> [ACTION ITEM] Each line of the data below must be given again exactly as written.

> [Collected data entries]

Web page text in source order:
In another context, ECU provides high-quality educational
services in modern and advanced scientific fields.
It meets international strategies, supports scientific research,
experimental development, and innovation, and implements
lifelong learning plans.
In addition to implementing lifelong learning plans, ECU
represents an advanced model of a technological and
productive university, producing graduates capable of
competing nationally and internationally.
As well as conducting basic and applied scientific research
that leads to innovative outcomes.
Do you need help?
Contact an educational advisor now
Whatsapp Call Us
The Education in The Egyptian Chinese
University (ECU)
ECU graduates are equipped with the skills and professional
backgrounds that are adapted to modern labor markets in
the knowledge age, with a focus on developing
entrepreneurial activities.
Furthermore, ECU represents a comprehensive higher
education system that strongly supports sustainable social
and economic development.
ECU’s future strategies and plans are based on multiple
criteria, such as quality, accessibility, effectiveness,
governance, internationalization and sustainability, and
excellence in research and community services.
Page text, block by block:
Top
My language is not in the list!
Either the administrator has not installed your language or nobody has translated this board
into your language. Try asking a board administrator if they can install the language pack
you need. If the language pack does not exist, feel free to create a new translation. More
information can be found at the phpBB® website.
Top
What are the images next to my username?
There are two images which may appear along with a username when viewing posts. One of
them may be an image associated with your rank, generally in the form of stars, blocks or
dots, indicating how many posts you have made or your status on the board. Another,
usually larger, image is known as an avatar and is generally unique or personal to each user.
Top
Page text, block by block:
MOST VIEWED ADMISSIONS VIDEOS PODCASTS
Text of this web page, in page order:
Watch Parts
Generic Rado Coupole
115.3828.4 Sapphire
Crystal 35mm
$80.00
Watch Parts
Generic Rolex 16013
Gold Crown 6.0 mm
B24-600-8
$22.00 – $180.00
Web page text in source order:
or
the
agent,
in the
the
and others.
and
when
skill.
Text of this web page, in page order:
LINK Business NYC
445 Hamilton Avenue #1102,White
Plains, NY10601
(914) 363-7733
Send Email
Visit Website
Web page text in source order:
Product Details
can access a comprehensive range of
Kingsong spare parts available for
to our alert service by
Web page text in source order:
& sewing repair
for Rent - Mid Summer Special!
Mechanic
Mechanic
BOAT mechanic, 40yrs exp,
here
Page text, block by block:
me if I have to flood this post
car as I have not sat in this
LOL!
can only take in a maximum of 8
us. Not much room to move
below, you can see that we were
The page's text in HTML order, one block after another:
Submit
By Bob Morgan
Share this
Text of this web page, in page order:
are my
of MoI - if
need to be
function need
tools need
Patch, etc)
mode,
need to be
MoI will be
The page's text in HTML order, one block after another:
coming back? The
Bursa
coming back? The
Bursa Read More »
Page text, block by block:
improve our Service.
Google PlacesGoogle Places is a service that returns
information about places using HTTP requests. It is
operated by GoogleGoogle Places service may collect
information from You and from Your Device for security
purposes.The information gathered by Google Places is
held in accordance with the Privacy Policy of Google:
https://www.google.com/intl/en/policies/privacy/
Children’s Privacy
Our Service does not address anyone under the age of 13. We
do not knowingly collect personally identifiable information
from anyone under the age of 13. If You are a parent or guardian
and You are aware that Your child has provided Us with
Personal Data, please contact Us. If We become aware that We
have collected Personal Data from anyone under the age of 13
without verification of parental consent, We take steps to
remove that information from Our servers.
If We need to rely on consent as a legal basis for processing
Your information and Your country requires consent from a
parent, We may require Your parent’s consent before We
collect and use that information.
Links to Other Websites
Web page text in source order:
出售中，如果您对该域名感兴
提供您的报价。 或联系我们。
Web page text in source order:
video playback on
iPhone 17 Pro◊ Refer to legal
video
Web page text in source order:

> [YOUR SOLUTION]
Web page text in source order:
In another context, ECU provides high-quality educational
services in modern and advanced scientific fields.
It meets international strategies, supports scientific research,
experimental development, and innovation, and implements
lifelong learning plans.
In addition to implementing lifelong learning plans, ECU
represents an advanced model of a technological and
productive university, producing graduates capable of
competing nationally and internationally.
As well as conducting basic and applied scientific research
that leads to innovative outcomes.
Do you need help?
Contact an educational advisor now
Whatsapp Call Us
The Education in The Egyptian Chinese
University (ECU)
ECU graduates are equipped with the skills and professional
backgrounds that are adapted to modern labor markets in
the knowledge age, with a focus on developing
entrepreneurial activities.
Furthermore, ECU represents a comprehensive higher
education system that strongly supports sustainable social
and economic development.
ECU’s future strategies and plans are based on multiple
criteria, such as quality, accessibility, effectiveness,
governance, internationalization and sustainability, and
excellence in research and community services.
Page text, block by block:
Top
My language is not in the list!
Either the administrator has not installed your language or nobody has translated this board
into your language. Try asking a board administrator if they can install the language pack
you need. If the language pack does not exist, feel free to create a new translation. More
information can be found at the phpBB® website.
Top
What are the images next to my username?
There are two images which may appear along with a username when viewing posts. One of
them may be an image associated with your rank, generally in the form of stars, blocks or
dots, indicating how many posts you have made or your status on the board. Another,
usually larger, image is known as an avatar and is generally unique or personal to each user.
Top
Page text, block by block:
MOST VIEWED ADMISSIONS VIDEOS PODCASTS
Text of this web page, in page order:
Watch Parts
Generic Rado Coupole
115.3828.4 Sapphire
Crystal 35mm
$80.00
Watch Parts
Generic Rolex 16013
Gold Crown 6.0 mm
B24-600-8
$22.00 – $180.00
Web page text in source order:
or
the
agent,
in the
the
and others.
and
when
skill.
Text of this web page, in page order:
LINK Business NYC
445 Hamilton Avenue #1102,White
Plains, NY10601
(914) 363-7733
Send Email
Visit Website
Web page text in source order:
Product Details
can access a comprehensive range of
Kingsong spare parts available for
to our alert service by
Web page text in source order:
& sewing repair
for Rent - Mid Summer Special!
Mechanic
Mechanic
BOAT mechanic, 40yrs exp,
here
Page text, block by block:
me if I have to flood this post
car as I have not sat in this
LOL!
can only take in a maximum of 8
us. Not much room to move
below, you can see that we were
The page's text in HTML order, one block after another:
Submit
By Bob Morgan
Share this
Text of this web page, in page order:
are my
of MoI - if
need to be
function need
tools need
Patch, etc)
mode,
need to be
MoI will be
The page's text in HTML order, one block after another:
coming back? The
Bursa
coming back? The
Bursa Read More »
Page text, block by block:
improve our Service.
Google PlacesGoogle Places is a service that returns
information about places using HTTP requests. It is
operated by GoogleGoogle Places service may collect
information from You and from Your Device for security
purposes.The information gathered by Google Places is
held in accordance with the Privacy Policy of Google:
https://www.google.com/intl/en/policies/privacy/
Children’s Privacy
Our Service does not address anyone under the age of 13. We
do not knowingly collect personally identifiable information
from anyone under the age of 13. If You are a parent or guardian
and You are aware that Your child has provided Us with
Personal Data, please contact Us. If We become aware that We
have collected Personal Data from anyone under the age of 13
without verification of parental consent, We take steps to
remove that information from Our servers.
If We need to rely on consent as a legal basis for processing
Your information and Your country requires consent from a
parent, We may require Your parent’s consent before We
collect and use that information.
Links to Other Websites
Web page text in source order:
出售中，如果您对该域名感兴
提供您的报价。 或联系我们。
Web page text in source order:
video playback on
iPhone 17 Pro◊ Refer to legal
video
Web page text in source order:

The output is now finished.